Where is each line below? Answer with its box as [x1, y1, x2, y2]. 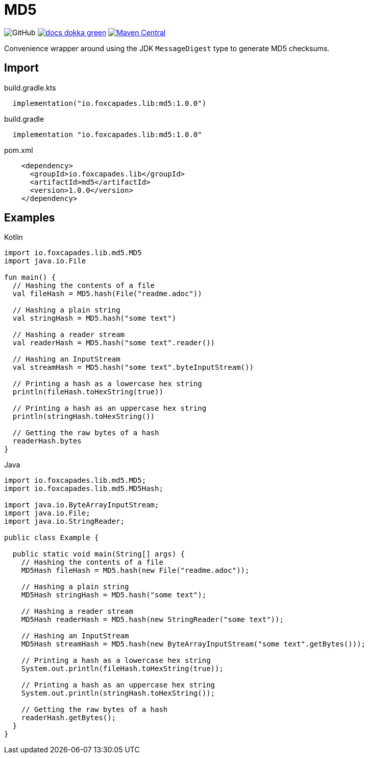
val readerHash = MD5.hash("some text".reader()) [12, 339, 215, 347]
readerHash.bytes [12, 437, 82, 445]
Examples [4, 211, 55, 225]
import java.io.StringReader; [4, 517, 125, 526]
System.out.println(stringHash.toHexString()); [21, 689, 215, 698]
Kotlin [4, 233, 23, 242]
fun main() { [4, 273, 56, 282]
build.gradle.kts [4, 83, 56, 92]
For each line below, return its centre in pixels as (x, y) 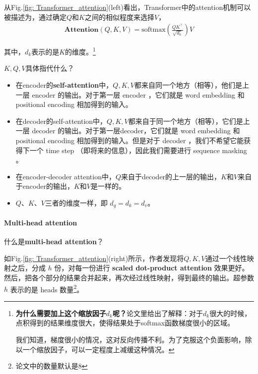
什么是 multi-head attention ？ (54, 241)
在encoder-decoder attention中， (65, 176)
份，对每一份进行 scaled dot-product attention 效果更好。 (152, 268)
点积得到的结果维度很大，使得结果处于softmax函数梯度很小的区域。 (125, 323)
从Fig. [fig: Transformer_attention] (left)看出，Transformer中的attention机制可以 (128, 7)
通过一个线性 (226, 258)
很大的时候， (230, 313)
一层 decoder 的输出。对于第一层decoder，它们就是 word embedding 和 (128, 131)
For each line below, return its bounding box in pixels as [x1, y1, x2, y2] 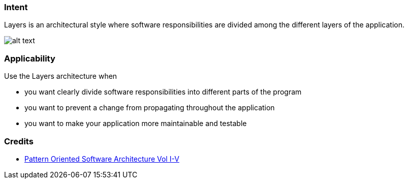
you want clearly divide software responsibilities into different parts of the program [24, 87, 302, 97]
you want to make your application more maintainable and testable [24, 119, 247, 128]
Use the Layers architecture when [4, 72, 117, 81]
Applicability [4, 53, 55, 64]
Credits [4, 136, 34, 146]
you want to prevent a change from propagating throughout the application [24, 103, 275, 112]
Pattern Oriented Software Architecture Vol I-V [24, 154, 179, 163]
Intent [4, 2, 28, 12]
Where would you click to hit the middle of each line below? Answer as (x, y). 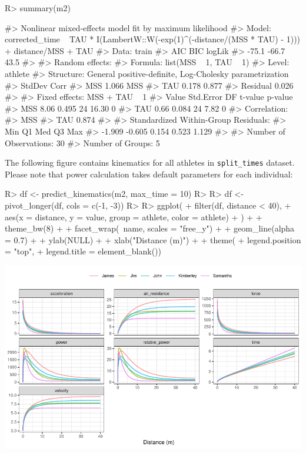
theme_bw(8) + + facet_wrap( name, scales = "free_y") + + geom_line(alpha (150, 228)
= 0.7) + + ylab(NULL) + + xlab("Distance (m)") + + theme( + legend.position (153, 239)
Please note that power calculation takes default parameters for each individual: (149, 174)
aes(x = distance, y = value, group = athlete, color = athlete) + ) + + (134, 217)
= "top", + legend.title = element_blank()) (83, 251)
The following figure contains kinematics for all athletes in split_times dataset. (150, 162)
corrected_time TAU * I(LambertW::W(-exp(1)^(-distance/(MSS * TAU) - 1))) (153, 39)
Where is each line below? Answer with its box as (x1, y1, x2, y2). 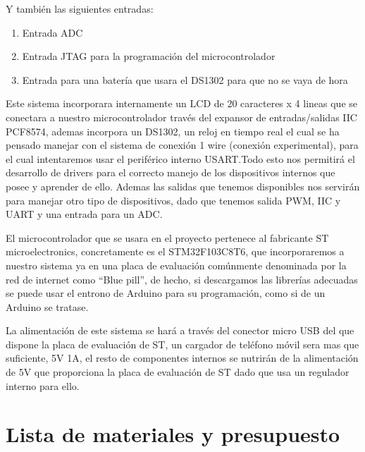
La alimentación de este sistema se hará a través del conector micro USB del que (6, 323, 354, 338)
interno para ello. (6, 378, 80, 393)
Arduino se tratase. (6, 299, 89, 314)
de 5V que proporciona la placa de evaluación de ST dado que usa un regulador (6, 365, 349, 379)
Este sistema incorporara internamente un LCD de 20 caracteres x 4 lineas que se (6, 96, 357, 111)
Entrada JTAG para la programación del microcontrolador (22, 49, 276, 63)
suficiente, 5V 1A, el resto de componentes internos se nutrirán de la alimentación (6, 350, 359, 365)
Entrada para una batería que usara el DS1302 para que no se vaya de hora (22, 72, 348, 87)
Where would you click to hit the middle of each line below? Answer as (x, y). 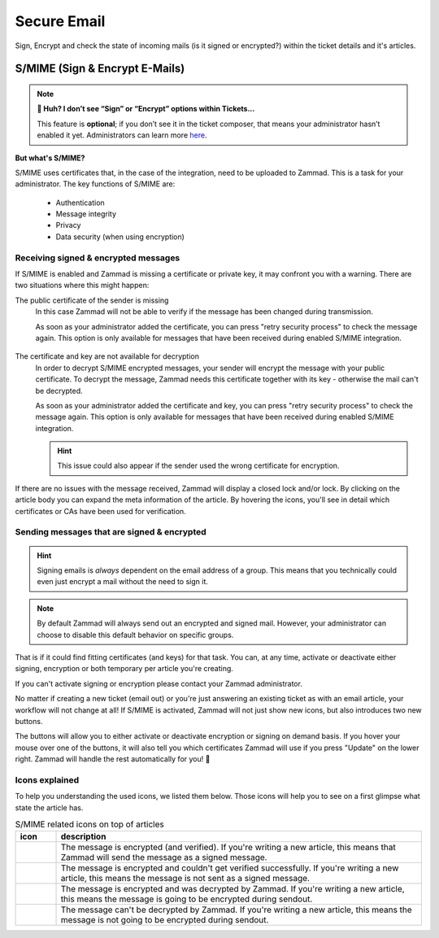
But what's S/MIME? (50, 158)
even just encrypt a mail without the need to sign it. (123, 582)
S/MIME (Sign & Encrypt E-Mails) (100, 69)
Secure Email (60, 21)
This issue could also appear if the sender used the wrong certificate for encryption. (198, 466)
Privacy (68, 225)
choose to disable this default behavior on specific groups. (135, 635)
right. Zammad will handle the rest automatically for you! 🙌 (113, 759)
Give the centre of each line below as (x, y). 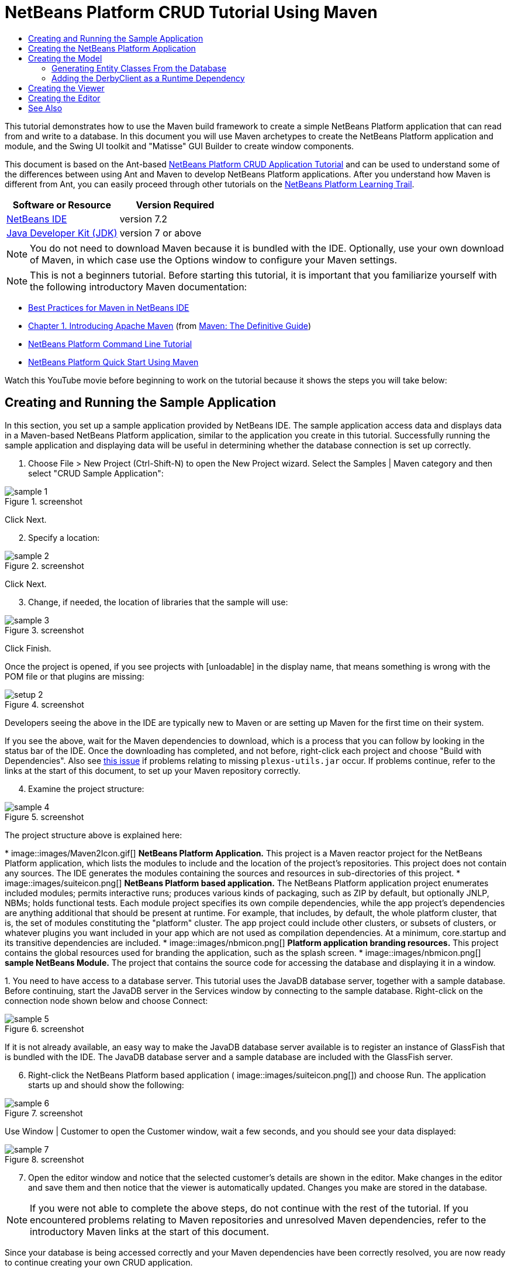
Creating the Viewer (66, 88)
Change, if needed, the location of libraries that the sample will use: (158, 602)
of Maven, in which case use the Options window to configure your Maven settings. (214, 260)
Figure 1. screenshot (44, 501)
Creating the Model (65, 58)
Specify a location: (64, 537)
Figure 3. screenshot (44, 630)
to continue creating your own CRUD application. (99, 1262)
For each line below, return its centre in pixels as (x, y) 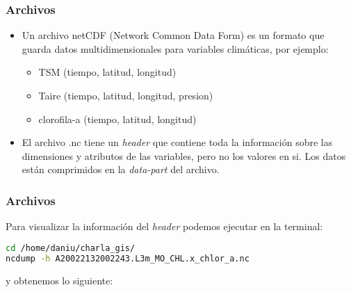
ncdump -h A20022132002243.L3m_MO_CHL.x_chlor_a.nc (128, 258)
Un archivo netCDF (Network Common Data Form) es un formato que (173, 35)
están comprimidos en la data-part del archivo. (121, 169)
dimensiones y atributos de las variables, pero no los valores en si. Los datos (184, 155)
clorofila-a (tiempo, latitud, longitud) (117, 119)
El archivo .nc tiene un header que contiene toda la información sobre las (177, 142)
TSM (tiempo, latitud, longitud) (107, 72)
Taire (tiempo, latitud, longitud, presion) (126, 95)
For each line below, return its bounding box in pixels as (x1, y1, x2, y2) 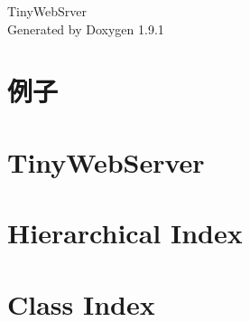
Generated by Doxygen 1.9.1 (7, 19, 164, 38)
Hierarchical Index (7, 214, 243, 251)
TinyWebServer (7, 143, 205, 180)
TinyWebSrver (7, 2, 87, 20)
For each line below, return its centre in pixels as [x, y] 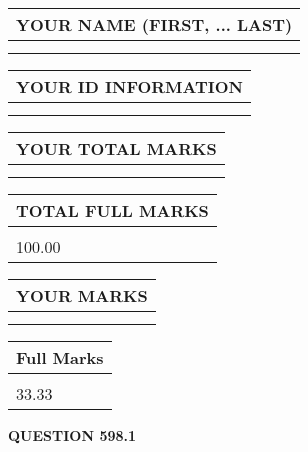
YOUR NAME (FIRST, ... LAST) [154, 24]
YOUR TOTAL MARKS [116, 148]
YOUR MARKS [82, 295]
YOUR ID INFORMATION [129, 86]
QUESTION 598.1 [72, 435]
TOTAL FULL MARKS [112, 210]
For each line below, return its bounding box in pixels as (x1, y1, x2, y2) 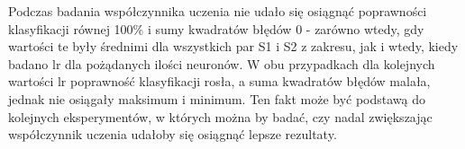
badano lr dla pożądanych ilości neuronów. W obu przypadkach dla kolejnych (8, 54, 435, 73)
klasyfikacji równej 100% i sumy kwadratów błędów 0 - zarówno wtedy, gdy (8, 19, 424, 38)
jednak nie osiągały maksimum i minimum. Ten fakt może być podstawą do (8, 89, 426, 108)
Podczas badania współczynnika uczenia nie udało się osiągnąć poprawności (8, 2, 427, 20)
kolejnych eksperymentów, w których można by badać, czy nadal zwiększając (8, 107, 433, 126)
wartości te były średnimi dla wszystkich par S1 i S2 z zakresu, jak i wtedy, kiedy (8, 37, 459, 56)
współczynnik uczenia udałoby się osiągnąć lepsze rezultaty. (8, 125, 337, 144)
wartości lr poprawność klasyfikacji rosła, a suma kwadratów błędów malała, (8, 72, 431, 91)

• **EXERCISE INSTRUCTIONS**
Look through the listing and return each line containing the word "that".

• **EXPECTED OUTPUT**
Please note that power calculation takes default parameters for each individual: (149, 174)
Change, if needed, the location of libraries that the sample will use: (158, 602)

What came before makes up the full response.